For the very first time, Australian and New Zealand scientists have successfully identified the tiny larva of the giant Bump-head Sunfish (Mola alexandrini).
Dr. Marianne Nyegaard, a sunfish expert from the Auckland War Museum, together with Australian Museum scientists, Kerryn Parkinson and Andrew King, made the significant discovery in the Genomics Laboratory in Sydney.
The giant Bump-head Sunfish is one of only three Mola species found in Australian waters.
This new breakthrough has provided some really important information that is helping scientists to understand the life cycle of these beautiful marine beasts and how to better care for the environment that we continue to exploit.
Dr. Nygaard said:
“This is the first time we have been able to genetically identify a Mola alexandrini larval specimen anywhere in the world,”
The specimens were collected off the NSW coast in 2017 and Dr. Nyegaard, a world leader in sunfish genetics was called to identify them.
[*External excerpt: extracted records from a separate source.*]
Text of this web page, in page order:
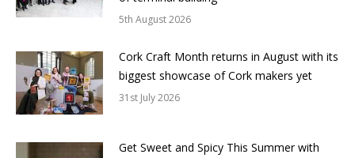
5th August 2026
Cork Craft Month returns in August with its
biggest showcase of Cork makers yet
31st July 2026
Get Sweet and Spicy This Summer with
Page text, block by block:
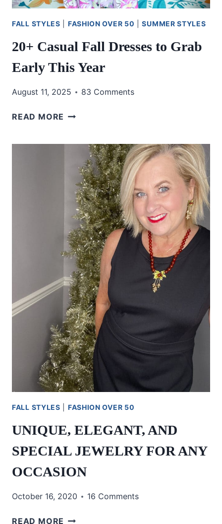
FALL STYLES FASHION OVER 50 |SUMMER STYLES
20+ Casual Fall Dresses to Grab
Early This Year
August 11, 2025 83 Comments
READ MORE 20+
DRESSES
GRAB
EARLY
THIS
YEAR
FALL STYLES FASHION OVER 50
UNIQUE, ELEGANT, AND
SPECIAL JEWELRY FOR ANY
OCCASION
October 16, 2020 16 Comments
READ MORE UNIQUE,
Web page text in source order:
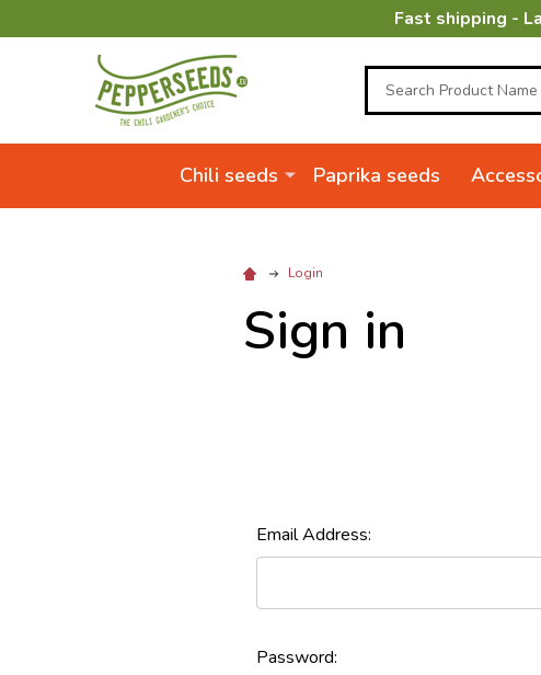
Fast shipping -
Search
Chili seeds Paprika seeds
Login
Sign in
Email Address:
Password:
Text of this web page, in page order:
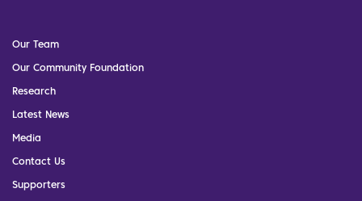
Our Team
Our Community Foundation
Research
Latest News
Media
Contact Us
Supporters
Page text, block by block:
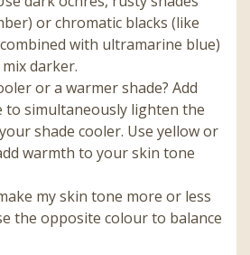
or chromatic blacks (like
with ultramarine blue)
darker.
or a warmer shade? Add
to simultaneously lighten the
shade cooler. Use yellow or
warmth to your skin tone
my skin tone more or less
the opposite colour to balance
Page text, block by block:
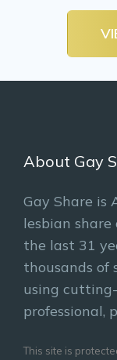
About Gay
Gay Share is
lesbian share
the last 31
thousands of
using
professional,
This site is
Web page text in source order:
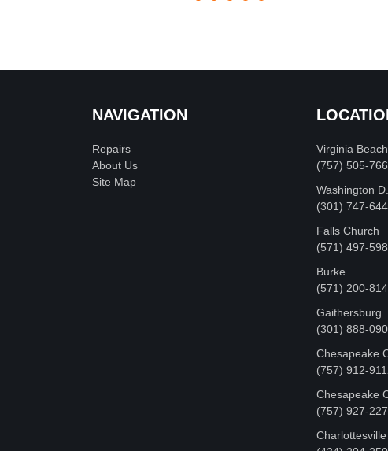
NAVIGATION
Repairs
About Us
Site Map
Virginia Beach
(757) 505-
Washington
‪(301) 747-
Falls Church
(571) 497-
Burke
(571) 200-
Gaithersburg
(301) 888-
Chesapeake
(757) 912-
Chesapeake
(757) 927-
Charlottesville
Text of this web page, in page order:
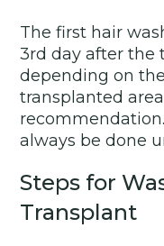
The first hair
3rd day after the
depending on
transplanted
always be done
Steps for
Transplant
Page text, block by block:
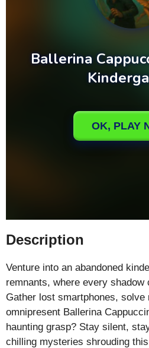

Dr. Nygaard explained that larval fish, more often than not, look nothing like their adult counterparts. Sunfish larvae are no exception and she explained that none of the features used to identify the adult sunfish are visible in the minute larval specimens. This often makes the identification process particularly hard.
“Despite this, using the resources of the Australian Museum’s Genomics Laboratory, we were able to conduct DNA analysis on one of the specimens which was preserved in alcohol.”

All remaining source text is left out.